By Marcus Bensasson and Christos Ziotis
(Bloomberg) -- Greek Prime Minister Alexis Tsipras said European leaders don't have the nerve to throw his country out of the euro, striking a defiant tone just hours after imposing capital controls on a country in economic freefall.
As Greeks come to terms with a new reality that's trapped their money inside the country's banks, 12,000 people gathered in the central Syntagma Square with banners that read "Our lives do not belong to the creditors." Tsipras, who passed by them en route to a televised interview, said the cost to the 19-nation bloc of Greece leaving would be "enormous."
After blindsiding negotiators with the announcement of a July 5 referendum on the European Union's aid proposal, Tsipras has plunged Greece into political uncertainty and economic turmoil with a series of emergency steps to prevent Greece's financial system from unraveling.

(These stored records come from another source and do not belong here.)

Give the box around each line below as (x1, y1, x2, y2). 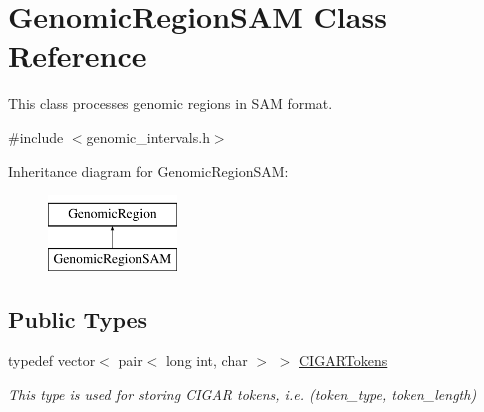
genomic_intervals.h (86, 126, 210, 147)
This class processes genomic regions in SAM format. (8, 93, 333, 114)
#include (8, 126, 64, 147)
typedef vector (8, 350, 96, 371)
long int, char (165, 350, 248, 371)
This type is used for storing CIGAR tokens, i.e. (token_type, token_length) (8, 384, 477, 405)
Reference (8, 35, 147, 76)
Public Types (8, 303, 148, 334)
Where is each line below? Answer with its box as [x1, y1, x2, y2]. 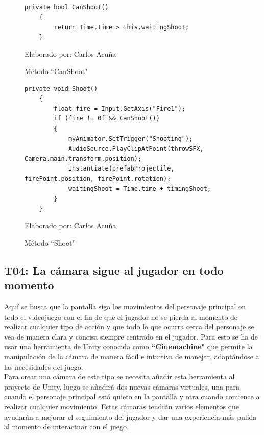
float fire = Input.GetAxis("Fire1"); [54, 105, 185, 112]
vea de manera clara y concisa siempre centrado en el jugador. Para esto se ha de [4, 331, 258, 342]
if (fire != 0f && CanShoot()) [54, 115, 160, 123]
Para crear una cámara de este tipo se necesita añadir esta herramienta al [4, 371, 235, 382]
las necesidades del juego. [4, 361, 83, 372]
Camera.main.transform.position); [25, 155, 142, 162]
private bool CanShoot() [25, 4, 109, 11]
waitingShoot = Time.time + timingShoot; [68, 185, 211, 192]
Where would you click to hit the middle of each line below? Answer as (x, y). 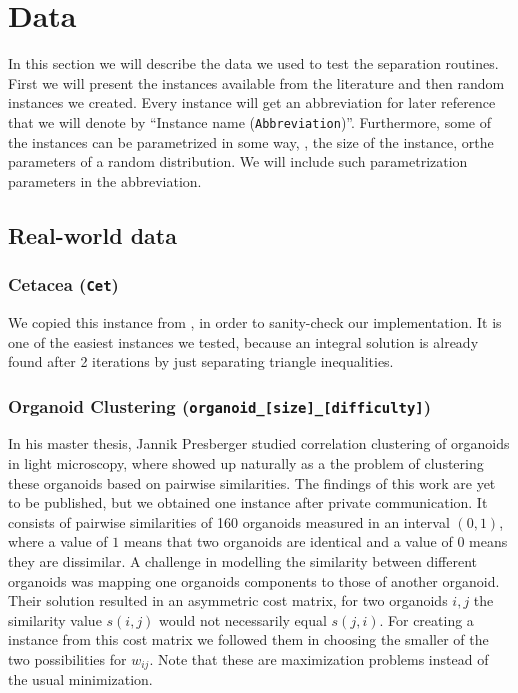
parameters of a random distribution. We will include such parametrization (238, 161)
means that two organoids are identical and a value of (288, 541)
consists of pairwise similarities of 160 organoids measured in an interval (229, 521)
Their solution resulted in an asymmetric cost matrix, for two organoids (228, 600)
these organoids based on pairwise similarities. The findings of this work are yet (252, 482)
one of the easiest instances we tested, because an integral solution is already (243, 341)
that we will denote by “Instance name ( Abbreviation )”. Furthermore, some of (250, 121)
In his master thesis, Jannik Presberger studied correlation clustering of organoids (259, 443)
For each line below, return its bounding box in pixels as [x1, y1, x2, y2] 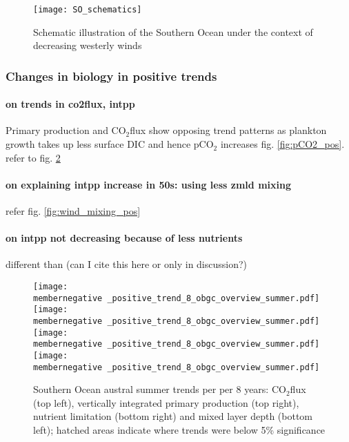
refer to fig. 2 [6, 150, 61, 164]
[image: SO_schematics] [33, 5, 142, 15]
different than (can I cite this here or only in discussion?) [6, 257, 248, 271]
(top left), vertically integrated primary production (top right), [33, 395, 299, 410]
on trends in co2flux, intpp [6, 97, 135, 111]
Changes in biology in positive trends [6, 67, 217, 84]
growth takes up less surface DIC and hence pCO [6, 137, 214, 151]
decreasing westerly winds [33, 38, 142, 52]
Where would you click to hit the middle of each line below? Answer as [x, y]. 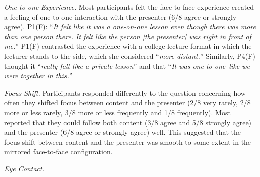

"The referendum will give us a stronger negotiating position when the talks resume," he said on Twitter. "The higher the participation & numbers of people voting ''NO'' the stronger our position will be."
With Greece in lockdown mode and banks closed, Tsipras blamed everyone but his government for bringing the country to the brink of financial paralysis.
On Monday, European equities sank, with the Stoxx Europe
600 Index down 4.2 percent while bond yields jumped in Italy, Spain and Portugal.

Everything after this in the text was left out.